L' Abbaye de CLAIREFONTAINE

création : 24/11/2015

 

                          LE RENOUVEAU MONASTIQUE

                          L' ABBAYE  de CLAIREFONTAINE

 

 

    Après l'élan colombanien dont on a parlé précédemment, peu de monastères ont été fondés dans notre région, excepté l'Abbaye de Faverney fondée en 722 qui fut d'abord couvent de femmes avant de passer aux bénédictins. Il est vrai que la période troublée de la fin de ce premier millénaire ne se prêtait guère aux fondations.

    Il faut attendre la fin du XI° siècle, sous l'impulsion de l'ordre de Citeaux, pour voir la création de nouvelles unités monastiques importantes.

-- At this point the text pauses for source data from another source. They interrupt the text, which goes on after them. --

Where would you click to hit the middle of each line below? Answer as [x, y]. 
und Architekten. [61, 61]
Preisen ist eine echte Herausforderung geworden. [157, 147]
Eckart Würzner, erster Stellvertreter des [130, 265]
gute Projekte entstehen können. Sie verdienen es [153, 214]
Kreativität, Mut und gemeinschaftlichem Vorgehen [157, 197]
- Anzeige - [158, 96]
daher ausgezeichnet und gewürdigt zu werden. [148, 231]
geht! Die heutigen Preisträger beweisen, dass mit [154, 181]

    L'ordre de Citeaux (21) a été créé en 1098 par St Robert, Abbé de Molesme (21), dans la ligne de St Benoît. Les «moines blancs» observaient la vie communautaire, la pauvreté, le silence, le jeûne, la méditation. Ils exerçaient une activité culturelle mais également le travail manuel obligatoire.

    C'est sous la conduite de St Bernard, fondateur de l'Abbaye de Clairvaux (10) que l'ordre cisterciens prit toute sa dimension. En moins de 20 ans, 6 célèbres abbayes sont fondées dans ce qui deviendra la Haute Saône : Bellevaux (1119), Cherlieu 1131), La Charité (1133), Clairefontaine ( 1133) , Bithaine (1133), Theuley (1135).

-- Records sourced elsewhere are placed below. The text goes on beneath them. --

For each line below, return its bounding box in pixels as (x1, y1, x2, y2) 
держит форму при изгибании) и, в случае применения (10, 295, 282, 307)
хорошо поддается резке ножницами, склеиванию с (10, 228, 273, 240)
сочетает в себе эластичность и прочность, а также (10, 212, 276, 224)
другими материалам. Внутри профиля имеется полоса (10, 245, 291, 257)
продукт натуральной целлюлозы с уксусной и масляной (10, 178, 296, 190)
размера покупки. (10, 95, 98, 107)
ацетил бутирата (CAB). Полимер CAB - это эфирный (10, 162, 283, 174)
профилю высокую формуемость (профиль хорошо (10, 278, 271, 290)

A la mort de St Bernard, 350 abbayes de l'ordre de Citeaux sont fondées en Europe, 700 à la fin du XIII° siècle...

 

    Nous nous intéresserons bien évidemment plus particulièrement à Clairefontaine.

En 1131 ou 1132, sur la demande de Guy de Jonvelle, propriétaire des lieux, Gauthier ou Vauthier, Abbé de Morimond (52) envoya Lambert, rejoint en juin 1133 par 12 moines, pour fonder une nouvelle communauté religieuse sous l'ordre de Citeaux.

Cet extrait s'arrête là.